ASSIGNMENT:
Output, exactly as written, the lines below starting at the line containing "compare with parent [66, 885]" and ending at the line containing "city : Bellflower (36, 45)". Drop the pictures and keep both end lines.

TASK DATA:
- - -
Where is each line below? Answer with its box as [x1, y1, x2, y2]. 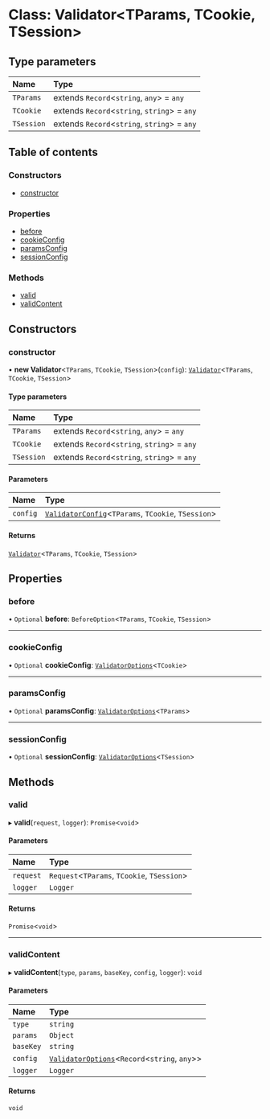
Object [49, 1031, 75, 1039]
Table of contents [8, 146, 98, 159]
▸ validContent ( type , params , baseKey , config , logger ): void [8, 967, 202, 977]
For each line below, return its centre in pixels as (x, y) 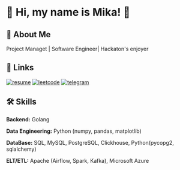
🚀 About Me (28, 35)
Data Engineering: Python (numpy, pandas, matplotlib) (74, 131)
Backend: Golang (28, 119)
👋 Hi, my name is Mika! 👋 (68, 12)
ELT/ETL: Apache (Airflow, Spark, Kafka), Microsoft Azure (78, 160)
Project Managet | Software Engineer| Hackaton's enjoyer (77, 49)
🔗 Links (20, 68)
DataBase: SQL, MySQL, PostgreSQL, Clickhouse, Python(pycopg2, (90, 142)
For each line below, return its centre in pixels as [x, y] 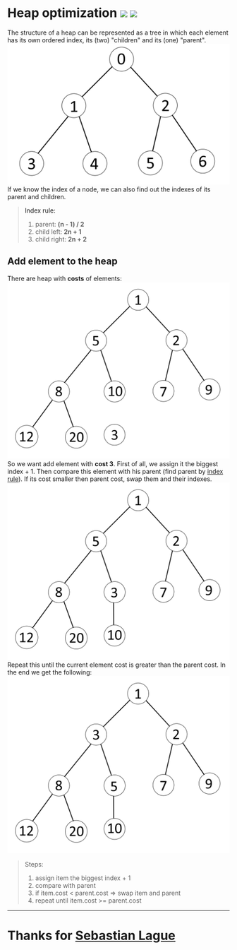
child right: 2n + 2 [61, 239]
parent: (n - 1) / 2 [60, 224]
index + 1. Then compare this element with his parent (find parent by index [115, 472]
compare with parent [66, 885]
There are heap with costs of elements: [65, 278]
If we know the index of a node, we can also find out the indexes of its [109, 189]
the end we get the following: [50, 672]
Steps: [34, 864]
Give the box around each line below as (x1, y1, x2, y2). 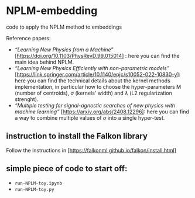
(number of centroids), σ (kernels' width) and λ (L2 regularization (14, 89, 173, 96)
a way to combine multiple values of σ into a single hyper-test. (14, 114, 165, 121)
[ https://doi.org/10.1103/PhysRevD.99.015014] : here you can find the (14, 52, 180, 59)
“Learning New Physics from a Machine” (14, 46, 114, 53)
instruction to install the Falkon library (6, 131, 148, 141)
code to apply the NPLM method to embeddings (6, 23, 122, 30)
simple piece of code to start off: (6, 164, 128, 173)
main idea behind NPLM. (14, 58, 74, 65)
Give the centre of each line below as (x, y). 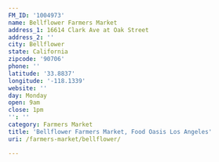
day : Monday (27, 95)
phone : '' (24, 67)
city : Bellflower (36, 45)
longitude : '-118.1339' (47, 81)
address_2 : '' (31, 37)
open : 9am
- - -
EXERCISE RESULT:
compare with parent [66, 885]
There are heap with costs of elements: [65, 278]
If we know the index of a node, we can also find out the indexes of its [109, 189]
the end we get the following: [50, 672]
Steps: [34, 864]
Give the box around each line below as (x1, y1, x2, y2). 
(number of centroids), σ (kernels' width) and λ (L2 regularization (14, 89, 173, 96)
a way to combine multiple values of σ into a single hyper-test. (14, 114, 165, 121)
[ https://doi.org/10.1103/PhysRevD.99.015014] : here you can find the (14, 52, 180, 59)
“Learning New Physics from a Machine” (14, 46, 114, 53)
instruction to install the Falkon library (6, 131, 148, 141)
code to apply the NPLM method to embeddings (6, 23, 122, 30)
simple piece of code to start off: (6, 164, 128, 173)
main idea behind NPLM. (14, 58, 74, 65)
Give the centre of each line below as (x, y). 
day : Monday (27, 95)
phone : '' (24, 67)
city : Bellflower (36, 45)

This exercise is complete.